> _THE DATA_:
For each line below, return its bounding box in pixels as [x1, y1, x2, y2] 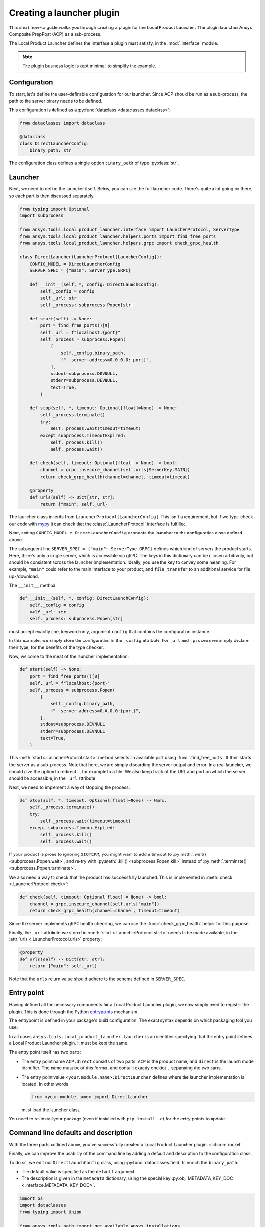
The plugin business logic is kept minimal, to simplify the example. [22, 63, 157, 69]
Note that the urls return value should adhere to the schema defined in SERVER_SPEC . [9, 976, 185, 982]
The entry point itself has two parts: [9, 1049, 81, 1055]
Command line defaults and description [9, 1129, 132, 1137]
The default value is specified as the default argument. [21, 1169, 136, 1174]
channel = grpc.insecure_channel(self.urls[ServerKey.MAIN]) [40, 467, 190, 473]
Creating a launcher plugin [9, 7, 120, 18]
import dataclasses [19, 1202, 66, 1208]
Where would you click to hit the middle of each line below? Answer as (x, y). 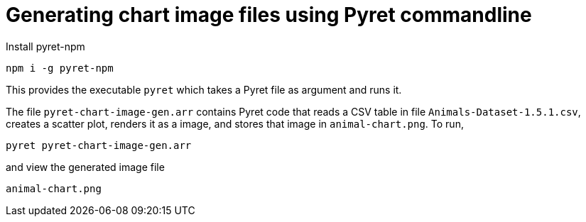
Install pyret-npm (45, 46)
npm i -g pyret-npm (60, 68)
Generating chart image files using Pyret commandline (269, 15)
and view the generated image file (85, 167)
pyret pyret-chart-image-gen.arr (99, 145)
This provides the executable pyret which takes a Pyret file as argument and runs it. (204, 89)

---

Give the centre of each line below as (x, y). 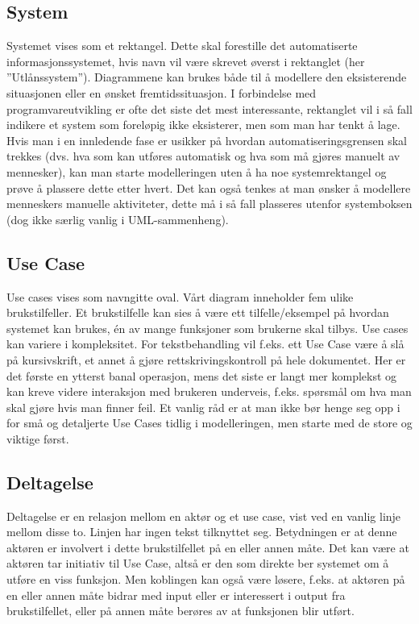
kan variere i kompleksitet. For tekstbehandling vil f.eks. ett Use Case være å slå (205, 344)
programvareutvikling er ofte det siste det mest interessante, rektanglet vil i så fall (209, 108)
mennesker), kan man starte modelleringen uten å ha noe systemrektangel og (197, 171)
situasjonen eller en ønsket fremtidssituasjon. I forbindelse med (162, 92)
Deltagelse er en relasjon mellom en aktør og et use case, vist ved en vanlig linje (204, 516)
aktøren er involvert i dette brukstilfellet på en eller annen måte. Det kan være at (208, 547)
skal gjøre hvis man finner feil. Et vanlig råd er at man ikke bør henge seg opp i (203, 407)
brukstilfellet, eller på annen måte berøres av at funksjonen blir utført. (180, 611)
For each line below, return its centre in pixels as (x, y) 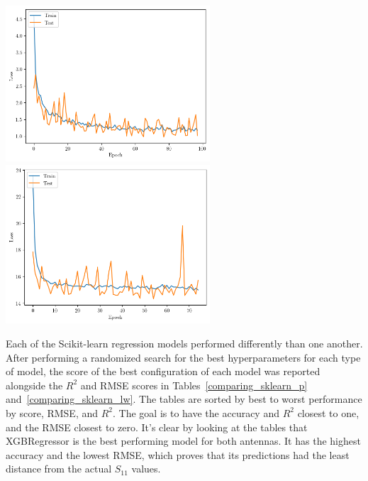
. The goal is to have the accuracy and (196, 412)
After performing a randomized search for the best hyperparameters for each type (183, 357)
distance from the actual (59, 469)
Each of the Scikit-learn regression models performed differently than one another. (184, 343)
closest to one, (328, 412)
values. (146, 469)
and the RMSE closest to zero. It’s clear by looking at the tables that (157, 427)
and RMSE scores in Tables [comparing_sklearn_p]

> _TASK_:
Among the entries above, copy exactly the stretch from the line holding "skal gjøre hvis" through the line holding "distance from the actual (59, 469)", leaving out any pictures.

> _ANSWER BELOW_:
skal gjøre hvis man finner feil. Et vanlig råd er at man ikke bør henge seg opp i (203, 407)
brukstilfellet, eller på annen måte berøres av at funksjonen blir utført. (180, 611)
For each line below, return its centre in pixels as (x, y) 
. The goal is to have the accuracy and (196, 412)
After performing a randomized search for the best hyperparameters for each type (183, 357)
distance from the actual (59, 469)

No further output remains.